File | Records | Reference | Description |
---|---|---|---|
all_contig.bam |
Reads | Assembled contigs | Reads aligned to assembled contigs, per cell-barcode. This file demonstrates how the reads and UMIs support the assembled contigs within a cell-barcode. Reads are not aligned across cell-barcode boundaries. Please note that this BAM excludes reads whose barcodes don't match the whitelist, so it is not suitable as an archive of every single input read. |
consensus.bam |
Contigs | Clonotype consensus | Each "reference" sequence is a clonotype consensus sequence, and each record is an alignment of a single cell's contig against this consensus.

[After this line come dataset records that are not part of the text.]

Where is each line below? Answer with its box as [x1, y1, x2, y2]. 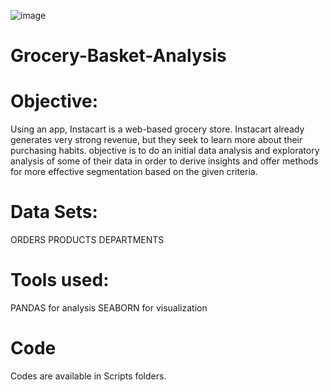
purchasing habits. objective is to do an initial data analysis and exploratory [10, 145, 320, 157]
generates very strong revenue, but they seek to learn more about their [10, 134, 303, 146]
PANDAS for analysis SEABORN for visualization [10, 302, 208, 314]
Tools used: [10, 269, 110, 292]
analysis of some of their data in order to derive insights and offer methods [10, 155, 319, 167]
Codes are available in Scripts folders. [10, 370, 167, 382]
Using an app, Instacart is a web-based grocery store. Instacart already [10, 123, 305, 135]
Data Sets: [10, 201, 98, 224]
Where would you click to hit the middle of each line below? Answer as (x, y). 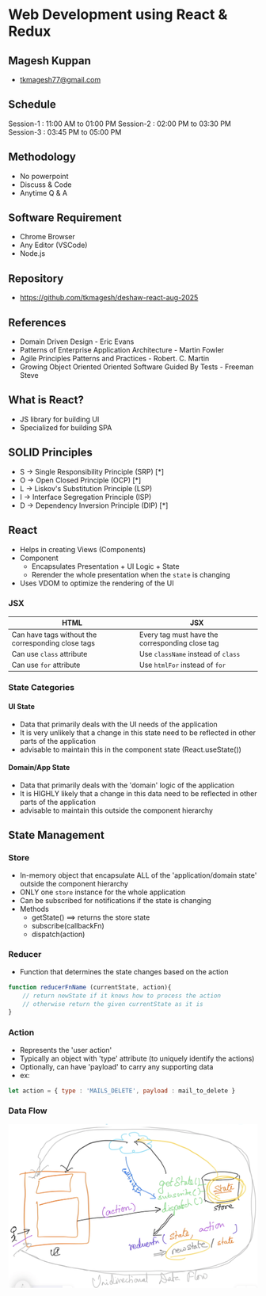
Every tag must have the (179, 635)
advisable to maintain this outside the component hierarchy (116, 810)
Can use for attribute (46, 665)
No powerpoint (44, 176)
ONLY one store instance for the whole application (103, 892)
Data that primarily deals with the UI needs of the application (118, 724)
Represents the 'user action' (66, 1050)
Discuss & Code (46, 185)
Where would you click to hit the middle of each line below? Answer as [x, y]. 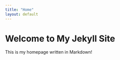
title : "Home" [20, 10]
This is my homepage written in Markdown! [49, 52]
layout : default [22, 14]
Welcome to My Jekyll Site [60, 39]
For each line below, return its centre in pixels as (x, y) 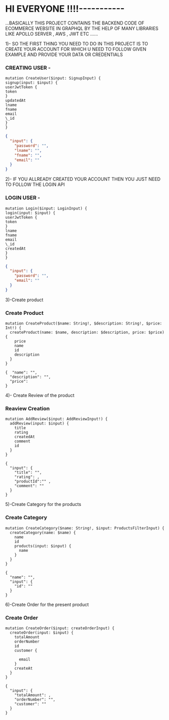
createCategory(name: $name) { (43, 532)
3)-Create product (24, 300)
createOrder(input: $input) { (42, 632)
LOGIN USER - (23, 198)
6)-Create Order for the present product (47, 604)
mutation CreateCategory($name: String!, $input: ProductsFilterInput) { (85, 528)
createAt (24, 668)
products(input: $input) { (43, 546)
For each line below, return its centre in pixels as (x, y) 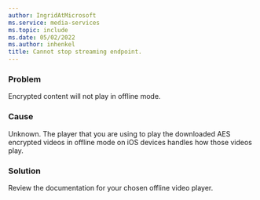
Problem (25, 79)
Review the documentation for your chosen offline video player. (111, 187)
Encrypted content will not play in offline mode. (84, 96)
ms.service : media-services (54, 23)
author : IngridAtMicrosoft (52, 15)
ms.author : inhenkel (42, 45)
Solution (25, 171)
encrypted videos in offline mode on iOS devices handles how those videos (130, 142)
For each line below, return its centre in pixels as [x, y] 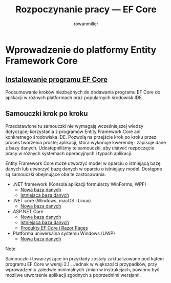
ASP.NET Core [28, 211]
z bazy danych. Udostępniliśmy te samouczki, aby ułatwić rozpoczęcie [80, 148]
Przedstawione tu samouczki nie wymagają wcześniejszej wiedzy [74, 126]
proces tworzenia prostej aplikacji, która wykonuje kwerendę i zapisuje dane [86, 142]
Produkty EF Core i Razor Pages [54, 228]
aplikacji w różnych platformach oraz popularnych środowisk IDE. [74, 97]
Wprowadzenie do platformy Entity [81, 50]
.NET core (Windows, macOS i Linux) [52, 200]
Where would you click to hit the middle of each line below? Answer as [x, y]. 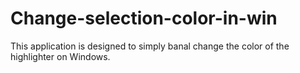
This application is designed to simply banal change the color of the [150, 46]
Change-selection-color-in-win [144, 18]
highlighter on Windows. [60, 56]
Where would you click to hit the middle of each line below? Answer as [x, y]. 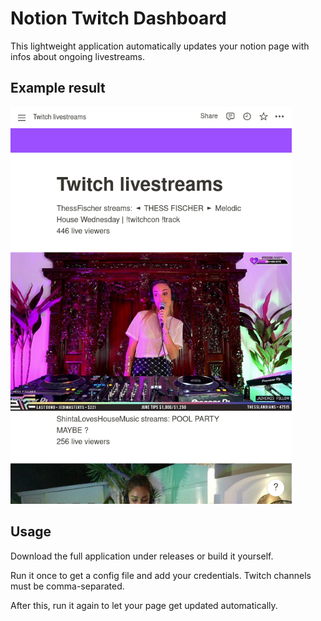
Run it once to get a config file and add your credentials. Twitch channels [161, 575]
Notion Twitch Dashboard [118, 18]
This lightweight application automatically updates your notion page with [160, 46]
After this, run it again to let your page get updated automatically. [144, 605]
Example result [58, 88]
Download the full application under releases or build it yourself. [142, 556]
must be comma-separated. [67, 586]
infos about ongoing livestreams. [78, 56]
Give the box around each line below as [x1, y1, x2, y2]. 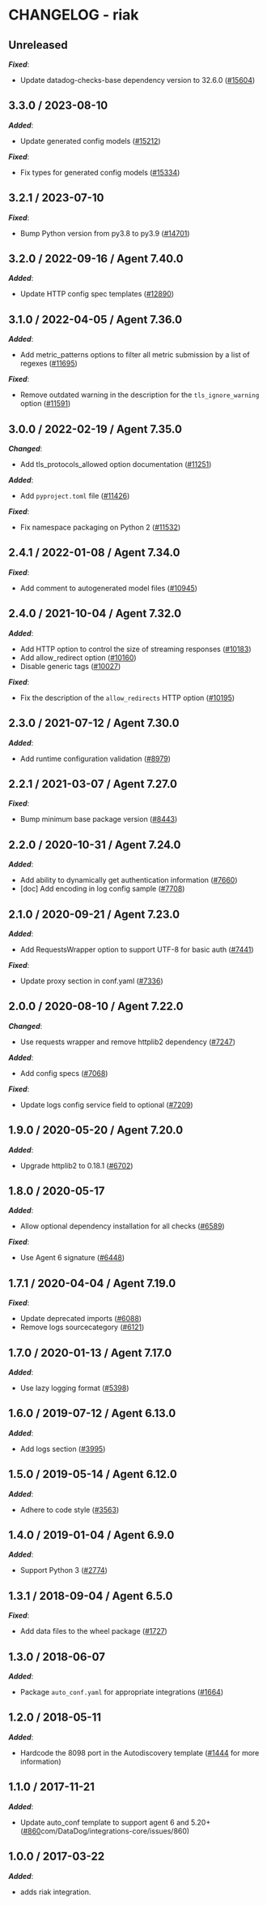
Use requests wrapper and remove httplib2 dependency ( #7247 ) [19, 1037, 236, 1047]
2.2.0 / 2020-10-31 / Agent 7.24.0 [8, 838, 181, 852]
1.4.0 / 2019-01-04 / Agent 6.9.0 [8, 1528, 175, 1542]
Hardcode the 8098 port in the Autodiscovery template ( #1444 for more [19, 1747, 260, 1757]
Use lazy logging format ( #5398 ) [19, 1383, 129, 1393]
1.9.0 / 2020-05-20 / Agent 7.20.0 [8, 1123, 184, 1138]
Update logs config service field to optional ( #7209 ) [19, 1099, 193, 1109]
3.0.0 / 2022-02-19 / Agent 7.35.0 [8, 422, 182, 436]
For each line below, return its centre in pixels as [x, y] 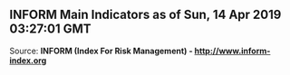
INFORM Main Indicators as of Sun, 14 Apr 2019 [145, 15]
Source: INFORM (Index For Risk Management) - [101, 51]
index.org [28, 60]
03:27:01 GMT [51, 29]
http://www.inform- [232, 51]
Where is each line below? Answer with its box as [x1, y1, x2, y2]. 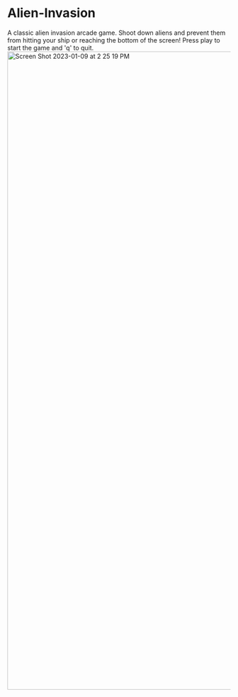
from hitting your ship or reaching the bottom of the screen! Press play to [7, 35, 221, 44]
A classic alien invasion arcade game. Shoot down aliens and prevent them [7, 28, 226, 37]
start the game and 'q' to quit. [7, 43, 94, 52]
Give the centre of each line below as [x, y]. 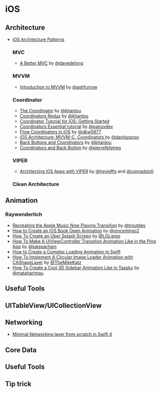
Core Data [21, 350]
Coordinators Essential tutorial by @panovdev [66, 126]
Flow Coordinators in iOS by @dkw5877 [60, 132]
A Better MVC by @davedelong [51, 63]
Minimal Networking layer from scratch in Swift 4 [62, 334]
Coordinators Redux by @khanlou [54, 116]
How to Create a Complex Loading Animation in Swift [66, 252]
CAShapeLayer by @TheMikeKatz [47, 262]
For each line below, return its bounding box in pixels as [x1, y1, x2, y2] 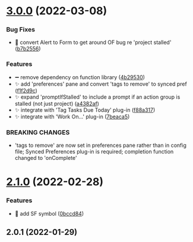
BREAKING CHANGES [6, 128, 70, 136]
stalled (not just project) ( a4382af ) [14, 100, 100, 107]
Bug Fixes [6, 26, 36, 34]
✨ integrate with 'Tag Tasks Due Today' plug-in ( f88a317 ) [14, 106, 156, 114]
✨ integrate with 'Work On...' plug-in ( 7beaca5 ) [14, 113, 130, 120]
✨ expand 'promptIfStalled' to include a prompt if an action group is [14, 93, 181, 100]
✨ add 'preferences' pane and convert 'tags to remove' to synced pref [14, 80, 187, 87]
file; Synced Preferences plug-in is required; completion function [14, 148, 174, 155]
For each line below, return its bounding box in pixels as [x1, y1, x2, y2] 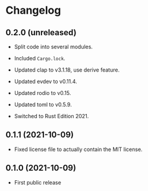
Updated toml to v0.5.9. [14, 101, 72, 108]
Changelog [5, 4, 61, 17]
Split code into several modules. [14, 43, 93, 50]
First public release [14, 178, 62, 186]
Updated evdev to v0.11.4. [14, 78, 78, 85]
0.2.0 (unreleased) [5, 27, 77, 38]
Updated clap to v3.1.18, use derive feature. [14, 66, 120, 73]
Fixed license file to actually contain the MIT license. [14, 146, 143, 153]
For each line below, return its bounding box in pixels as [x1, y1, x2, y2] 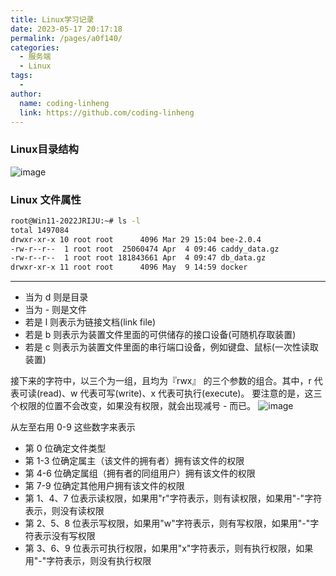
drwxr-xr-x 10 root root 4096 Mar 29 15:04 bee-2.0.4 [10, 234, 262, 245]
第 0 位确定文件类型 [24, 442, 107, 455]
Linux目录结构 [10, 142, 79, 156]
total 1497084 [10, 225, 70, 235]
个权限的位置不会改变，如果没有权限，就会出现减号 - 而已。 [10, 400, 257, 412]
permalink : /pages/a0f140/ [10, 33, 123, 43]
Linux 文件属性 [10, 192, 82, 206]
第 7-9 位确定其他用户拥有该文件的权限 [24, 480, 185, 492]
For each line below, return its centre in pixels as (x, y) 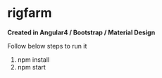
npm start (31, 67)
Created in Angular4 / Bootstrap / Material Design (81, 32)
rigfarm (30, 13)
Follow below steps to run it (47, 46)
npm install (33, 59)
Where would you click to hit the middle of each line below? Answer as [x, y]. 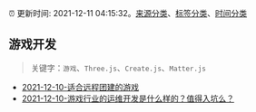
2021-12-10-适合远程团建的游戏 [80, 87]
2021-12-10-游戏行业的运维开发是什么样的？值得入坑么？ [128, 98]
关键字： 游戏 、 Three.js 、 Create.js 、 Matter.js [118, 68]
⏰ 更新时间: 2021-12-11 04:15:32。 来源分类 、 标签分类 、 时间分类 [128, 13]
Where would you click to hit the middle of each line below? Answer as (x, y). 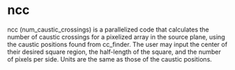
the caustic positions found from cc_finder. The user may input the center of (117, 44)
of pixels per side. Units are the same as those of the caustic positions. (110, 59)
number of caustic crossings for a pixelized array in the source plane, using (116, 36)
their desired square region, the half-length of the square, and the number (114, 52)
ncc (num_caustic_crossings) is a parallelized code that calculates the (108, 29)
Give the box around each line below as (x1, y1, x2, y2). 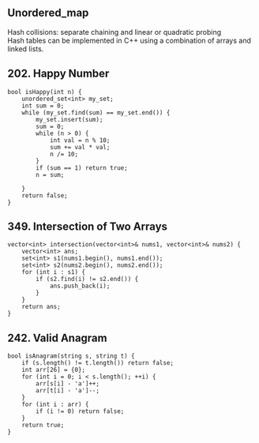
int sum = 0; (21, 102, 65, 110)
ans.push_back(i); (49, 282, 111, 291)
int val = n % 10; (49, 136, 111, 145)
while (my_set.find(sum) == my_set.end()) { (21, 108, 171, 117)
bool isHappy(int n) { (7, 88, 82, 96)
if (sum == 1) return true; (36, 163, 128, 172)
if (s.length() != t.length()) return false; (21, 359, 175, 367)
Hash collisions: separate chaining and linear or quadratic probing (7, 27, 222, 36)

This file shows, for a clonotype consensus sequences, how the constituent per-cell assemblies support the consensus. |
concat_ref.bam |
Contigs | Concatenated germline segments | Each reference sequence is, for each clonotype consensus, the annotated germline segments concatenated together. This file shows how both the per-cell contigs and the clonotype consensus contig relate to the germline reference. This file is expected to reveal polymorphisms, somatic mutations, and recombination-induced differences such as non-templated nucleotide additions. |
The following assumes basic familiarity with the BAM format. More details on the SAM/BAM standard are available online.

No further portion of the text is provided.